[Data extracted from a collection]
>>>>>
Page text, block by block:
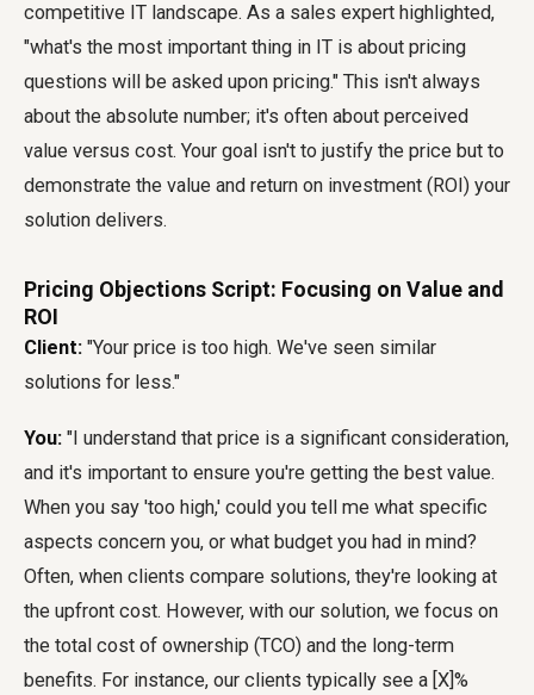
competitive IT landscape. As a sales expert highlighted,
"what's the most important thing in IT is about pricing
questions will be asked upon pricing." This isn't always
about the absolute number; it's often about perceived
value versus cost. Your goal isn't to justify the price but to
demonstrate the value and return on investment (ROI) your
solution delivers.
Pricing Objections Script: Focusing on Value and
ROI
Client: "Your price is too high. We've seen similar
solutions for less."
You: "I understand that price is a significant consideration,
and it's important to ensure you're getting the best value.
When you say 'too high,' could you tell me what specific
aspects concern you, or what budget you had in mind?
Often, when clients compare solutions, they're looking at
the upfront cost. However, with our solution, we focus on
the total cost of ownership (TCO) and the long-term
benefits. For instance, our clients typically see a [X]%
<<<<<
### Work to be completed
Set down the data again, exactly, without images.

### Written solution
Page text, block by block:
competitive IT landscape. As a sales expert highlighted,
"what's the most important thing in IT is about pricing
questions will be asked upon pricing." This isn't always
about the absolute number; it's often about perceived
value versus cost. Your goal isn't to justify the price but to
demonstrate the value and return on investment (ROI) your
solution delivers.
Pricing Objections Script: Focusing on Value and
ROI
Client: "Your price is too high. We've seen similar
solutions for less."
You: "I understand that price is a significant consideration,
and it's important to ensure you're getting the best value.
When you say 'too high,' could you tell me what specific
aspects concern you, or what budget you had in mind?
Often, when clients compare solutions, they're looking at
the upfront cost. However, with our solution, we focus on
the total cost of ownership (TCO) and the long-term
benefits. For instance, our clients typically see a [X]%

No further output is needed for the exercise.